When it comes to pricing your home, often times, the emotional value sellers place can skew the reality of the actual value. Whether you are shopping for a new home or selling your current home, getting your money’s worth should be of top priority. It may be more important than you think. Regardless of how much you spent on your home or how much money was spent updating it, the property’s current value must reflect what a buyer is willing to pay in today’s market.
There are several tools that are helpful in guiding you to the best price point. Explore which options are available to you and make the most sense for your financial future.
You’ve probably heard it said time and time again, “Location is everything.” And while that may be true, the location of the home may be just as valuable as the land it sits on. Take a look around your neighborhood and explore comparable properties in the area. If you are not currently working with a realtor, many online resources are available in demonstrating up-to-date real estate transactions.
In addition to the neighborhood the house resides in, many buyers consider the land an appreciating asset. Investors consider the future of that land value in determining to make an investment decision. This decision is highly impactful because land is in extremely limited supply and the demand for it is constantly increasing. Although the home itself is considered a depreciating asset, there are some home improvements that may be worth your while in boosting its value to complement the land’s worth.
Learn more about home improvements that will pay off: https://www.investopedia.com/articles/mortgages-real-estate/08/add-value-to-real-estate.asp
Local development and future development is crucial to homebuyers gauging property value in a specific area. In taking development into consideration, consider both the prospects of commercial and municipal growth in the area. Where are the hospitals? Where are the best community schools? How will traffic patterns positively or negatively influence the area? Some thoughts you may want to consider when pricing your home or purchasing a new home are:
- Is construction currently going on in the area and how long is it scheduled to continue?
- What sort of environmental conditions could impact the home’s location (i.e. flood zones)?
- Are there certain areas of town that are considered safer than others?
The bottom line is, gauging the value of the area surrounding the home may be just as important as determining the value on the home itself.

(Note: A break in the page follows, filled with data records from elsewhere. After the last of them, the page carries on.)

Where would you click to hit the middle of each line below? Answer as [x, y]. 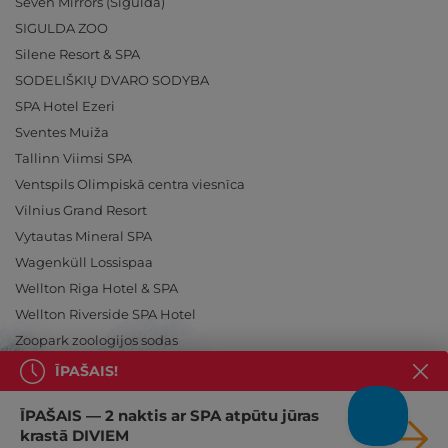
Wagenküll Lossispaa [84, 262]
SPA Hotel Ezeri [65, 106]
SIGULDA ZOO [61, 28]
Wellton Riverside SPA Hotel [105, 314]
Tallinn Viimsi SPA [73, 158]
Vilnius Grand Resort [81, 210]
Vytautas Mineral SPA [83, 236]
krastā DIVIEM [74, 435]
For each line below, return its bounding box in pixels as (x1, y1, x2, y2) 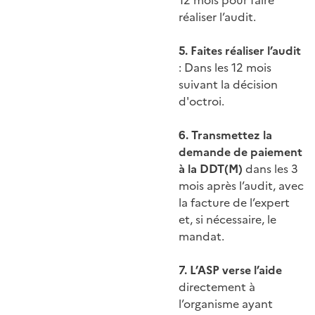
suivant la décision (179, 76, 278, 94)
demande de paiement (179, 143, 302, 161)
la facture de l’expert (179, 194, 290, 212)
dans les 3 (243, 160, 298, 178)
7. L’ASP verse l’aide (179, 262, 282, 279)
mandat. (179, 228, 224, 245)
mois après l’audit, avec (179, 177, 304, 195)
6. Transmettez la (179, 127, 272, 144)
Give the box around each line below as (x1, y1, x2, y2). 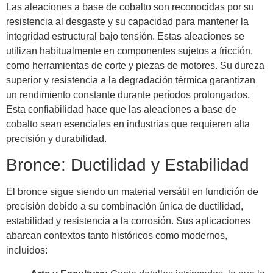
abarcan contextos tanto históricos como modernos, (6, 230, 227, 241)
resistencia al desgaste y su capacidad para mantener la (6, 16, 249, 27)
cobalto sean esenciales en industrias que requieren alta (6, 119, 250, 130)
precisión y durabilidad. (6, 133, 107, 144)
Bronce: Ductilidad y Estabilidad (6, 155, 249, 175)
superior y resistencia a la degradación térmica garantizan (6, 75, 255, 86)
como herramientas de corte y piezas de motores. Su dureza (6, 60, 264, 71)
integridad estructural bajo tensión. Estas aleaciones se (6, 31, 244, 42)
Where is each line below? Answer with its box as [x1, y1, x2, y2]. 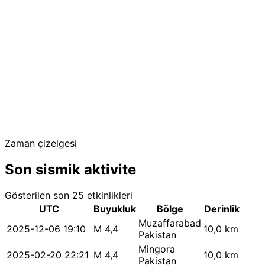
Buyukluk [93, 203, 136, 215]
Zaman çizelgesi [5, 137, 77, 149]
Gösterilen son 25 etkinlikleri [5, 189, 132, 202]
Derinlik [204, 203, 240, 215]
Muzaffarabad [138, 217, 201, 230]
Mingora [138, 243, 175, 256]
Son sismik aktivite [5, 160, 136, 178]
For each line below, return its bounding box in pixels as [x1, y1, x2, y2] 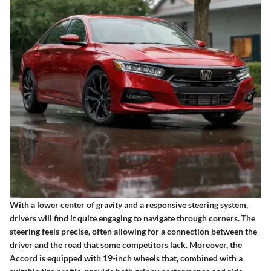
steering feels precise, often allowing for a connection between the [10, 226, 257, 237]
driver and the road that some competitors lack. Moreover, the [10, 239, 242, 250]
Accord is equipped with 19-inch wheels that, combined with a [10, 252, 243, 263]
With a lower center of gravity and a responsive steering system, [10, 199, 248, 210]
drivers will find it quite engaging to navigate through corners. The [10, 212, 255, 223]
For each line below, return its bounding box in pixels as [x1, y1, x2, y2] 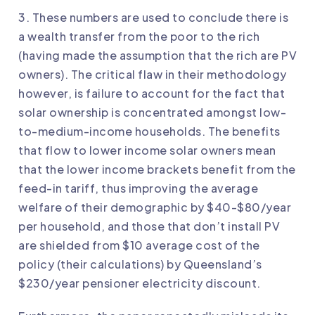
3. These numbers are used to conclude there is [18, 10, 288, 25]
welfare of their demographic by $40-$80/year [18, 200, 291, 215]
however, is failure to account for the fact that [18, 86, 285, 101]
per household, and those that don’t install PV [18, 219, 280, 234]
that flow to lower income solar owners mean [18, 143, 276, 158]
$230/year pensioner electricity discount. [18, 276, 261, 291]
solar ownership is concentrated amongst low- [18, 105, 286, 120]
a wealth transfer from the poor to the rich [18, 29, 260, 44]
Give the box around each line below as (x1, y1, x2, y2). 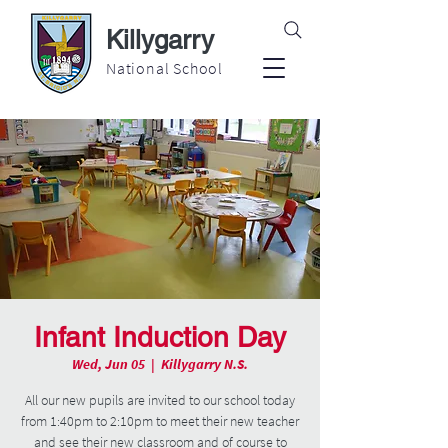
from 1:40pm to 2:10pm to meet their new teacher (21, 412, 299, 430)
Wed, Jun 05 (72, 355, 145, 373)
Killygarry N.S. (161, 355, 248, 373)
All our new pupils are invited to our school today (25, 391, 295, 409)
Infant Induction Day (34, 321, 286, 353)
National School (106, 58, 223, 78)
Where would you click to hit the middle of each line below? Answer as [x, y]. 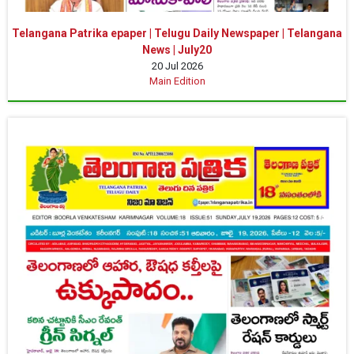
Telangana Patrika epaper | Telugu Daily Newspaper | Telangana [177, 34]
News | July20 [177, 50]
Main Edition [177, 81]
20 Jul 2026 [177, 66]
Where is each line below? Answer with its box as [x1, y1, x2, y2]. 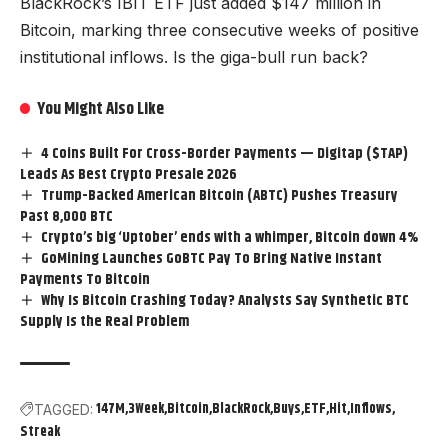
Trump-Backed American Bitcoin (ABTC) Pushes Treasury [41, 183, 399, 207]
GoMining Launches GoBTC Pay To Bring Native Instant [41, 246, 383, 270]
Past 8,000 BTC [20, 204, 113, 228]
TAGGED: [34, 400, 93, 418]
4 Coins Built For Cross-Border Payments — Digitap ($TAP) [41, 141, 409, 165]
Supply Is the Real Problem [20, 309, 189, 333]
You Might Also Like [37, 95, 165, 122]
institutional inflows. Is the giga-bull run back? [20, 46, 368, 67]
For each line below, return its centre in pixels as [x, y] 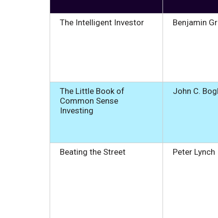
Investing [77, 110]
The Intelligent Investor [102, 22]
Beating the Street [93, 152]
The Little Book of [92, 91]
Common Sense [90, 100]
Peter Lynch [195, 152]
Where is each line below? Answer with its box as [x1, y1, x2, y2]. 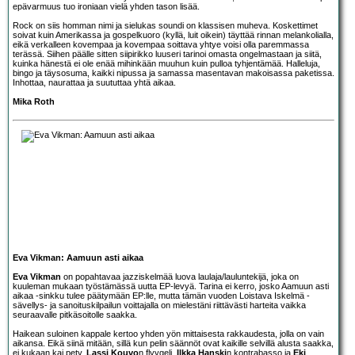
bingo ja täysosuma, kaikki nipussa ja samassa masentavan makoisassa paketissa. [13, 67, 334, 78]
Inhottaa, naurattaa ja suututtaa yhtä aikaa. [13, 77, 176, 87]
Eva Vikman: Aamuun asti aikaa [13, 252, 143, 262]
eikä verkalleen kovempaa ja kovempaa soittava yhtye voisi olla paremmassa [13, 39, 309, 49]
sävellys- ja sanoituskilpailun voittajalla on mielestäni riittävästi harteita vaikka [13, 300, 306, 310]
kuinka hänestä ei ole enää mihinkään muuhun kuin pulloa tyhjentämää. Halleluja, [13, 58, 320, 68]
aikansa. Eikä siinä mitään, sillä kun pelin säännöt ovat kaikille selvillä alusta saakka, [13, 338, 334, 348]
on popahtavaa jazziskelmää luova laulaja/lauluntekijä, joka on [61, 271, 299, 281]
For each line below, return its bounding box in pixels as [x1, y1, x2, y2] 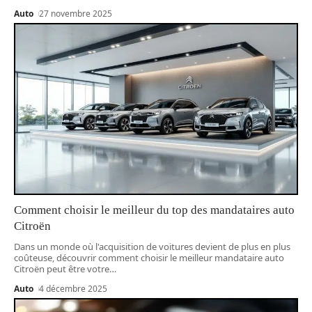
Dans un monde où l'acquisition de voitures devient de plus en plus [14, 240, 290, 253]
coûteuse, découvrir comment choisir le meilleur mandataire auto [14, 251, 284, 264]
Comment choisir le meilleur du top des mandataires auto [14, 203, 295, 217]
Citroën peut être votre [14, 262, 109, 275]
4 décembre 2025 [39, 282, 108, 295]
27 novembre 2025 [39, 7, 113, 19]
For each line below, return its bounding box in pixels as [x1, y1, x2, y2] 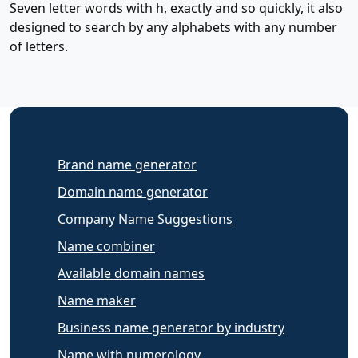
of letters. [10, 37, 68, 55]
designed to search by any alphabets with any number [10, 18, 337, 36]
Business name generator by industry [58, 318, 284, 336]
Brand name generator [58, 155, 197, 173]
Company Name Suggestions [58, 209, 233, 228]
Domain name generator [58, 182, 208, 201]
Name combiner [58, 237, 155, 255]
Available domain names [58, 264, 205, 282]
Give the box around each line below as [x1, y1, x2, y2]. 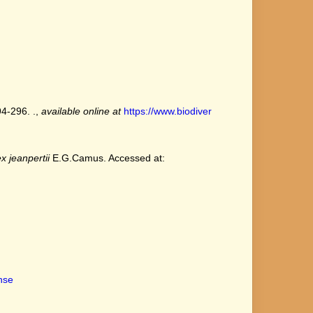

Aside from the mortgage, any homeowner or investor knows that a lot of money goes into the day-to-day upkeep of the house. While searching for that home, don’t forget about the cost of upkeep for different elements, such as the yard, painting rooms, maintaining the appliances and providing the necessary furniture. Consider any updates you will be needing to make or even the cost for insurance and property taxes. These items are routinely put on the backburner when considering an investment, but should be incorporated as a significant monetary commitment as well.
Some points to consider when tallying up the maintenance costs are: age of the home, square footage, type of roofing, yard size and all structural facets.
Start by making an initial list of all the improvements that you wish to make on your home. While home improvement projects typically cost between 20 and 25 cents on the dollar, the remainder goes directly back to the value of the home. Once you have determined all the projects you hope to complete, estimate a time frame for when you will be officially ready to hit the market.
Start by implementing small improvements, one room at a time. Be sure to add both upgrades that will increase the value of the home and upgrades that will increase the appeal of the décor. Above all, you’ll want your home to be the cleanest possible to attract potential buyers. Focus on curb appeal in the final stages when assuring that your home is ready for its next buyer!